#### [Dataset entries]
= = = =
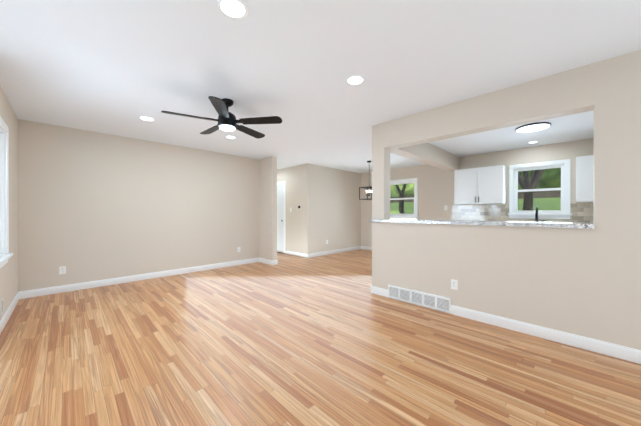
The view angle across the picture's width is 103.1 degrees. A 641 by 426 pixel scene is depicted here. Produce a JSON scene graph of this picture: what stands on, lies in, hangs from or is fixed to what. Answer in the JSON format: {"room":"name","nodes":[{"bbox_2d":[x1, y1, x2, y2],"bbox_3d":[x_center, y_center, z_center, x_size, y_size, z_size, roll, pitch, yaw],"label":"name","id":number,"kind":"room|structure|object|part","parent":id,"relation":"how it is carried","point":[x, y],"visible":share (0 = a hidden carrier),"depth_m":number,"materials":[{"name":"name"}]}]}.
{"room":"living room","nodes":[
{"label":"living room","id":0,"kind":"room"},
{"bbox_2d":[0,86,19,319],"bbox_3d":[-1.882,-0.049,1.134,0.120,2.550,6.770,0,0,-45],"label":"wall","id":1,"kind":"structure","parent":0,"point":[10,272],"depth_m":3.14,"materials":[{"name":"beige paint"}]},
{"bbox_2d":[1,298,3,314],"bbox_3d":[-3.267,0.958,2.615,0.008,0.150,0.100,0,0,-45],"label":"air vent","id":2,"kind":"object","parent":1,"relation":"in","point":[2,305],"visible":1,"depth_m":2.60,"materials":[{"name":"white plastic"}]},
{"bbox_2d":[0,116,12,267],"bbox_3d":[-2.708,-0.199,1.998,0.170,1.483,2.230,0,0,-45],"label":"window","id":3,"kind":"structure","parent":1,"relation":"in","point":[6,256],"depth_m":2.73,"materials":[{"name":"white"}]},
{"bbox_3d":[-2.712,-0.211,1.994,0.030,1.278,2.008,0,0,-45],"label":"living room window sash","id":4,"kind":"part","parent":3,"relation":"part of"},
{"bbox_2d":[0,291,19,333],"bbox_3d":[-1.792,1.133,1.141,0.014,0.105,6.650,0,0,-45],"label":"baseboard","id":5,"kind":"structure","parent":1,"relation":"attached to","point":[6,316],"depth_m":2.88,"materials":[{"name":"white wood"}]},
{"bbox_2d":[20,119,259,290],"bbox_3d":[-2.861,-0.055,4.855,3.750,2.550,0.120,0,0,-45],"label":"wall","id":6,"kind":"structure","parent":0,"point":[86,206],"depth_m":4.30,"materials":[{"name":"beige paint"}]},
{"bbox_2d":[59,266,65,273],"bbox_3d":[-3.839,0.852,3.791,0.070,0.114,0.007,0,0,-45],"label":"electrical outlet","id":7,"kind":"object","parent":6,"relation":"attached to","point":[62,269],"visible":1,"depth_m":3.79,"materials":[{"name":"white plastic"}]},
{"bbox_2d":[20,258,259,298],"bbox_3d":[-2.796,1.127,4.827,3.740,0.105,0.014,0,0,-45],"label":"baseboard","id":8,"kind":"structure","parent":6,"relation":"attached to","point":[105,282],"depth_m":4.28,"materials":[{"name":"white wood"}]},
{"bbox_2d":[260,156,279,259],"bbox_3d":[-2.493,-0.059,7.255,0.120,2.550,4.100,0,0,-45],"label":"wall","id":9,"kind":"structure","parent":0,"point":[269,174],"depth_m":5.87,"materials":[{"name":"beige paint"}]},
{"bbox_2d":[260,258,275,264],"bbox_3d":[-1.275,1.126,5.941,0.014,0.105,0.544,0,0,-45],"label":"baseboard","id":10,"kind":"structure","parent":9,"relation":"attached to","point":[271,262],"depth_m":5.85,"materials":[{"name":"white wood"}]},
{"bbox_2d":[280,164,311,253],"bbox_3d":[-1.711,-0.060,8.113,0.120,2.550,3.990,0,0,-45],"label":"wall","id":11,"kind":"structure","parent":0,"point":[298,179],"depth_m":6.91,"materials":[{"name":"beige paint"}]},
{"bbox_2d":[277,184,283,252],"bbox_3d":[-1.224,0.165,7.538,0.085,2.001,0.450,0,0,-45],"label":"door","id":12,"kind":"structure","parent":11,"relation":"in","point":[280,218],"depth_m":7.50,"materials":[{"name":"white wood"}]},
{"bbox_2d":[277,181,285,253],"bbox_3d":[-1.174,0.126,7.576,0.156,2.100,0.610,0,0,-45],"label":"door frame","id":13,"kind":"structure","parent":11,"relation":"attached to","point":[281,182],"depth_m":7.33,"materials":[{"name":"white wood"}]},
{"bbox_2d":[285,250,303,256],"bbox_3d":[-0.674,1.124,6.981,0.014,0.105,0.920,0,0,-45],"label":"baseboard","id":14,"kind":"structure","parent":11,"relation":"attached to","point":[286,252],"depth_m":7.01,"materials":[{"name":"white wood"}]},
{"bbox_2d":[0,249,640,425],"bbox_3d":[-0.435,1.240,4.918,7.910,0.120,10.720,0,0,-45],"label":"floor","id":15,"kind":"structure","parent":0,"point":[323,340],"depth_m":2.03,"materials":[{"name":"brown wood"}]},
{"bbox_3d":[4.074,0.725,4.528,0.630,0.910,3.150,0,0,-45],"label":"base cabinet","id":16,"kind":"object","parent":15,"relation":"on","visible":0},
{"bbox_2d":[535,206,544,221],"bbox_3d":[4.079,0.066,4.731,0.214,0.408,0.142,0,0,-45],"label":"faucet","id":17,"kind":"object","parent":16,"relation":"on","point":[536,215],"visible":0.67,"depth_m":4.70,"materials":[{"name":"black metal"}]},
{"bbox_2d":[0,0,640,172],"bbox_3d":[-0.435,-1.350,4.914,7.910,0.120,10.720,0,0,-45],"label":"ceiling","id":18,"kind":"structure","parent":0,"point":[116,67],"depth_m":2.19,"materials":[{"name":"white paint"}]},
{"bbox_2d":[139,116,154,120],"bbox_3d":[-2.364,-1.284,3.470,0.186,0.008,0.186,0,0,-45],"label":"recessed light","id":19,"kind":"object","parent":18,"relation":"in","point":[146,118],"visible":1,"depth_m":3.46,"materials":[{"name":"white plastic"}]},
{"bbox_2d":[161,96,281,138],"bbox_3d":[-1.108,-1.119,2.953,1.235,0.336,1.195,0,0,-45],"label":"fan","id":20,"kind":"object","parent":18,"relation":"hanging from","point":[227,120],"visible":1,"depth_m":2.86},
{"bbox_2d":[225,135,236,138],"bbox_3d":[-1.521,-1.285,4.325,0.186,0.008,0.186,0,0,-45],"label":"recessed light","id":21,"kind":"object","parent":18,"relation":"in","point":[230,137],"visible":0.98,"depth_m":4.33,"materials":[{"name":"white"}]},
{"bbox_2d":[217,0,247,19],"bbox_3d":[-0.549,-1.281,1.594,0.186,0.008,0.186,0,0,-45],"label":"recessed light","id":22,"kind":"object","parent":18,"relation":"in","point":[235,9],"visible":1,"depth_m":1.59,"materials":[{"name":"white plastic"}]},
{"bbox_2d":[346,75,364,84],"bbox_3d":[0.336,-1.282,2.463,0.186,0.008,0.186,0,0,-45],"label":"recessed light","id":23,"kind":"object","parent":18,"relation":"in","point":[355,80],"visible":1,"depth_m":2.46,"materials":[{"name":"white plastic"}]},
{"bbox_2d":[359,161,371,199],"bbox_3d":[1.211,-0.813,6.330,0.354,0.956,0.354,0,0,-45],"label":"pendant lantern","id":24,"kind":"object","parent":18,"relation":"hanging from","point":[367,191],"visible":0.94,"depth_m":6.32,"materials":[{"name":"black metal"}]},
{"bbox_2d":[390,143,458,171],"bbox_3d":[2.036,-1.155,4.879,3.040,0.350,0.220,0,0,-45],"label":"soffit beam","id":25,"kind":"structure","parent":18,"relation":"attached to","point":[432,155],"depth_m":4.80,"materials":[{"name":"beige paint"}]},
{"bbox_2d":[515,122,550,132],"bbox_3d":[3.173,-1.274,3.810,0.414,0.029,0.414,0,0,-45],"label":"light","id":26,"kind":"object","parent":18,"relation":"in","point":[533,127],"visible":1,"depth_m":3.75,"materials":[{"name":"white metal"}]},
{"bbox_2d":[312,164,359,252],"bbox_3d":[0.487,-0.059,7.573,2.190,2.550,0.120,0,0,-45],"label":"wall","id":27,"kind":"structure","parent":0,"point":[335,192],"depth_m":7.41,"materials":[{"name":"beige paint"}]},
{"bbox_2d":[304,246,359,257],"bbox_3d":[0.470,1.123,7.463,2.314,0.105,0.014,0,0,-45],"label":"baseboard","id":28,"kind":"structure","parent":27,"relation":"attached to","point":[357,247],"depth_m":7.27,"materials":[{"name":"white wood"}]},
{"bbox_2d":[360,172,371,246],"bbox_3d":[2.262,-0.059,7.437,0.130,2.550,2.820,0,0,-45],"label":"wall","id":29,"kind":"structure","parent":0,"point":[365,178],"depth_m":8.18,"materials":[{"name":"beige paint"}]},
{"bbox_2d":[360,246,371,249],"bbox_3d":[2.218,1.123,7.395,0.014,0.105,2.580,0,0,-45],"label":"baseboard","id":30,"kind":"structure","parent":29,"relation":"attached to","point":[361,247],"depth_m":8.16,"materials":[{"name":"white wood"}]},
{"bbox_2d":[390,178,418,218],"bbox_3d":[2.329,-0.395,7.341,0.170,1.138,1.050,0,0,-45],"label":"window","id":31,"kind":"structure","parent":29,"relation":"in","point":[415,216],"depth_m":7.19,"materials":[{"name":"white"}]},
{"bbox_3d":[2.345,-0.409,7.357,0.065,0.938,0.838,0,0,-45],"label":"dining room window sash","id":32,"kind":"part","parent":31,"relation":"part of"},
{"bbox_2d":[454,165,505,204],"bbox_3d":[3.382,-0.571,5.428,0.355,0.760,0.895,0,0,-45],"label":"upper cabinet","id":33,"kind":"object","parent":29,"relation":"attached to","point":[483,185],"visible":1,"depth_m":5.29,"materials":[{"name":"white wood"}]},
{"bbox_2d":[451,202,592,222],"bbox_3d":[4.243,0.041,4.815,0.008,0.458,3.330,0,0,-45],"label":"tile backsplash","id":34,"kind":"structure","parent":29,"relation":"attached to","point":[581,212],"depth_m":5.31,"materials":[{"name":"beige tile"}]},
{"bbox_2d":[508,159,571,218],"bbox_3d":[4.200,-0.431,4.913,0.170,1.078,0.930,0,0,-45],"label":"window","id":35,"kind":"structure","parent":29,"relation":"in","point":[566,214],"depth_m":4.86,"materials":[{"name":"white"}]},
{"bbox_3d":[4.216,-0.445,4.929,0.065,0.878,0.718,0,0,-45],"label":"window sash by the sink","id":36,"kind":"part","parent":35,"relation":"part of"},
{"bbox_2d":[576,155,592,201],"bbox_3d":[4.737,-0.569,4.071,0.355,0.760,0.920,0,0,-45],"label":"upper cabinet","id":37,"kind":"object","parent":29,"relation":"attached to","point":[584,178],"visible":0.15,"depth_m":4.23,"materials":[{"name":"white wood"}]},
{"bbox_2d":[372,50,640,349],"bbox_3d":[2.016,-0.052,2.629,0.170,2.550,3.380,0,0,-45],"label":"wall","id":38,"kind":"structure","parent":0,"point":[578,281],"depth_m":2.49,"materials":[{"name":"beige paint"}]},
{"bbox_2d":[371,286,388,297],"bbox_3d":[0.851,1.129,3.668,0.014,0.105,0.294,0,0,-45],"label":"baseboard","id":39,"kind":"structure","parent":38,"relation":"attached to","point":[375,290],"depth_m":3.66,"materials":[{"name":"white wood"}]},
{"bbox_2d":[388,285,450,313],"bbox_3d":[1.238,1.090,3.274,0.022,0.175,0.810,0,0,-45],"label":"air vent","id":40,"kind":"object","parent":38,"relation":"in","point":[433,301],"visible":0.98,"depth_m":3.24,"materials":[{"name":"white metal"}]},
{"bbox_2d":[451,279,457,289],"bbox_3d":[1.558,0.833,2.964,0.007,0.114,0.070,0,0,-45],"label":"outlet","id":41,"kind":"object","parent":38,"relation":"attached to","point":[454,284],"visible":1,"depth_m":2.96,"materials":[{"name":"white plastic"}]},
{"bbox_2d":[369,219,593,228],"bbox_3d":[1.667,0.113,3.109,0.425,0.040,2.268,0,0,-45],"label":"sill","id":42,"kind":"structure","parent":38,"relation":"on","point":[532,224],"depth_m":2.69,"materials":[{"name":"white stone"}]},
{"bbox_2d":[450,305,640,363],"bbox_3d":[2.325,1.132,2.190,0.014,0.105,2.260,0,0,-45],"label":"baseboard","id":43,"kind":"structure","parent":38,"relation":"attached to","point":[609,349],"depth_m":2.35,"materials":[{"name":"white wood"}]},
{"label":"outside","id":44,"kind":"structure","parent":0,"visible":0},
{"bbox_2d":[390,197,560,213],"bbox_3d":[5.486,0.713,15.824,110.000,3.300,95.000,0,0,-45],"label":"lawn","id":45,"kind":"structure","parent":44,"point":[549,203],"depth_m":14.94,"materials":[{"name":"green plant"}]},
{"bbox_2d":[395,184,405,213],"bbox_3d":[4.704,-2.487,15.103,6.594,6.187,5.208,0,0,-45],"label":"tree","id":46,"kind":"object","parent":45,"relation":"on","point":[401,206],"depth_m":14.98,"materials":[{"name":"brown plant"}]},
{"bbox_2d":[390,190,560,202],"bbox_3d":[10.119,-1.178,19.736,0.090,0.570,64.000,0,0,-45],"label":"fence","id":47,"kind":"object","parent":45,"relation":"on","point":[552,195],"depth_m":16.01,"materials":[{"name":"brown wood"}]},
{"bbox_2d":[518,169,544,210],"bbox_3d":[8.652,-2.414,10.149,5.852,6.365,5.377,0,0,-45],"label":"trees","id":48,"kind":"object","parent":45,"relation":"on","point":[527,203],"depth_m":10.21,"materials":[{"name":"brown plant"}]}
]}

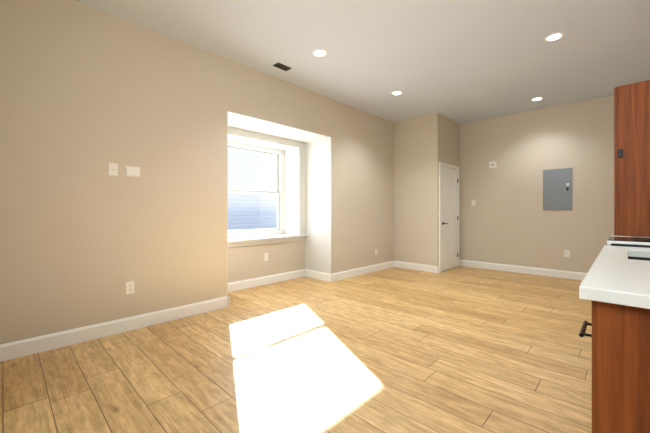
= = = =
From the data above, show each line that contains "living".

#### [Output for this task]
{"room":"living room","nodes":[
{"label":"living room","id":0,"kind":"room"},
{"bbox_3d":[-2.712,-0.211,1.994,0.030,1.278,2.008,0,0,-45],"label":"living room window sash","id":4,"kind":"part","parent":3,"relation":"part of"},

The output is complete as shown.